By Ellen Andersen
It was a beautiful day so I took my basset, Petey, for a walk. We headed down the cul-de-sac and saw my neighbor, Bonnie, walking her dog, Hattie. Hattie’s a brownish-red pug who’s about three. When Petey spotted her, he got excited.
“You can say hi,” I said. We headed toward them and Petey lunged, pulling me down. Bonnie tried to catch me but it happened so fast, she couldn’t. Because I’d had one hand on the leash, I couldn’t block my fall, so I hit the pavement face first. Twice. I screamed out in pain. Bonnie grabbed hold of me, held me still, and told me to stay down, not wanting me to injure myself even worse. Francis, another neighbor, came out and pretty soon they had a pillow under my head, cold compresses on my face, and two blankets over the rest of me.
I’m not sure how long it was before I said, “I can’t believe I’m lying out here in the middle of the street.”
“It’s okay. We’ve got you. Just lie there” Francis said.
“Don’t get up. I don’t want you to hurt yourself any worse.” Bonnie said. She then
volunteered to take Petey home.
“Yes, please. Door’s unlocked,” I said, grateful they’d thought of it.
I told them I didn’t need EMS. They wanted to call my mom so she could come take care of me for a bit and, if necessary, drive me to the urgent care. Once I remembered her number, they called. They got no answer, so they left a voice mail. When they asked for her cell, I had no idea what it was. I gave them a friend’s number, but they recognized it and said it was wrong. About 5-10 minutes later, I came up with the right number and they called. No answer again, so they left another message.
Meanwhile, one of them got a wet facecloth and an ice pack and placed it over my eyes and nose in order to reduce the swelling. Someone else grabbed some Advil. I couldn’t sit up yet so they gave me water through a straw since I was still flat on the pavement. Lying there in pain, I was aware enough to thank them all for being there to help me.
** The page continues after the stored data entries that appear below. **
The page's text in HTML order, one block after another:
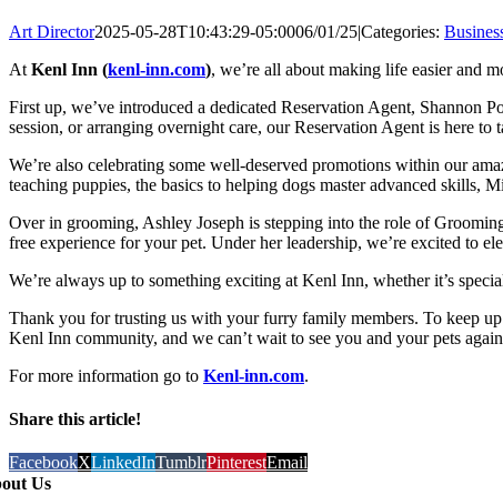
Art Director2025-05-28T10:43:29-05:0006/01/25|Categories:
At Kenl Inn (kenl-inn.com), we’re all about making life easier and
First up, we’ve introduced a dedicated Reservation Agent, Shannon
session, or arranging overnight care, our Reservation Agent is here
We’re also celebrating some well-deserved promotions within our
teaching puppies, the basics to helping dogs master advanced skills,
Over in grooming, Ashley Joseph is stepping into the role of
free experience for your pet. Under her leadership, we’re excited to
We’re always up to something exciting at Kenl Inn, whether it’s
Thank you for trusting us with your furry family members. To keep
Kenl Inn community, and we can’t wait to see you and your pets
For more information go to Kenl-inn.com.
Share this article!
FacebookXLinkedInTumblrPinterestEmail
Us

“That’s what neighbors are for”, they said.
Mom called back and talked to Francis. About 15 minutes later, she arrived, drove me home, and stayed for a few hours to be sure I’d be okay. Bonnie said she’d come check on me later. I spent the afternoon resting and recovering.
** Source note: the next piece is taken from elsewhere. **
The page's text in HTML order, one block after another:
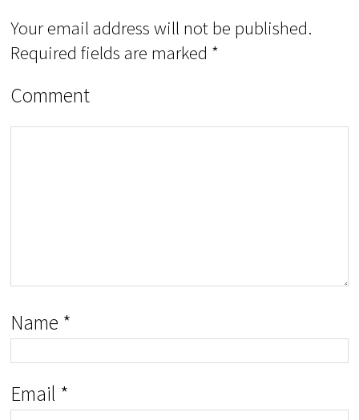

About 7:00 that evening, Bonnie came over for a few minutes with Hattie to see how I was doing. It meant a lot that she cared enough to check on me. It didn’t stop there, though. Even the next day, Bonnie came and wanted to take Petey out to go for a walk, so I wouldn’t have to. I graciously accepted. When they returned she asked what time I get up in the morning.
“About 7:30,” I said.
“I’ll come take him out then.”
“You don’t have to do that,” I said.
“I don’t mind. I’ve got to take Hattie out anyway. I’ll just take both of them.” So she did. When they returned, I thanked her and she volunteered to take them that evening too. It was so kind of her. Even a week later, she’s coming to help me with Petey, not wanting me to fall again.
It may not seem like a big thing to do, but my neighbors’ efforts meant a lot as I continued to recover. Small acts of kindness can make a big difference.
Ellen Andersen lives in Mauldin, South Carolina with her adorable dog, Petey. Active in her church, Ellen is a Stephen Minister, serves on the First Impression Team, and hosts a weekly Bible study. She enjoys gardening, theater, and spending time with friends and family.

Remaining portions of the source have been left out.